▶ [Dataset excerpts]:

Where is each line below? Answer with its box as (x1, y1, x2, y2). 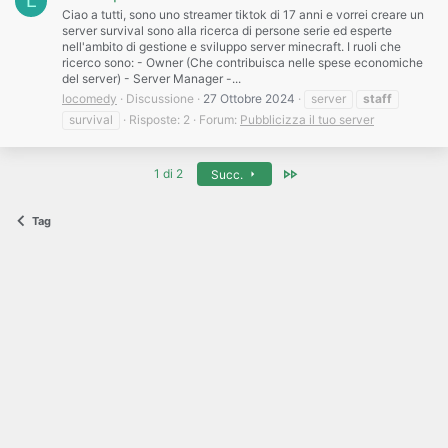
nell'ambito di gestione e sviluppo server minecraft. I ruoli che (62, 39, 401, 55)
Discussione (126, 91, 194, 107)
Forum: (199, 112, 240, 128)
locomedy (62, 91, 117, 107)
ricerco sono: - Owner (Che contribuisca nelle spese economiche (62, 55, 423, 71)
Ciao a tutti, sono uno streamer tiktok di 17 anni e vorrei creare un (62, 7, 424, 23)
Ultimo (298, 165, 334, 181)
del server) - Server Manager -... (62, 71, 241, 87)

▶ [Work request]: If a line above holds "sono", count it; say how many such lines there are and nothing else.

▶ [Expected answer]: 2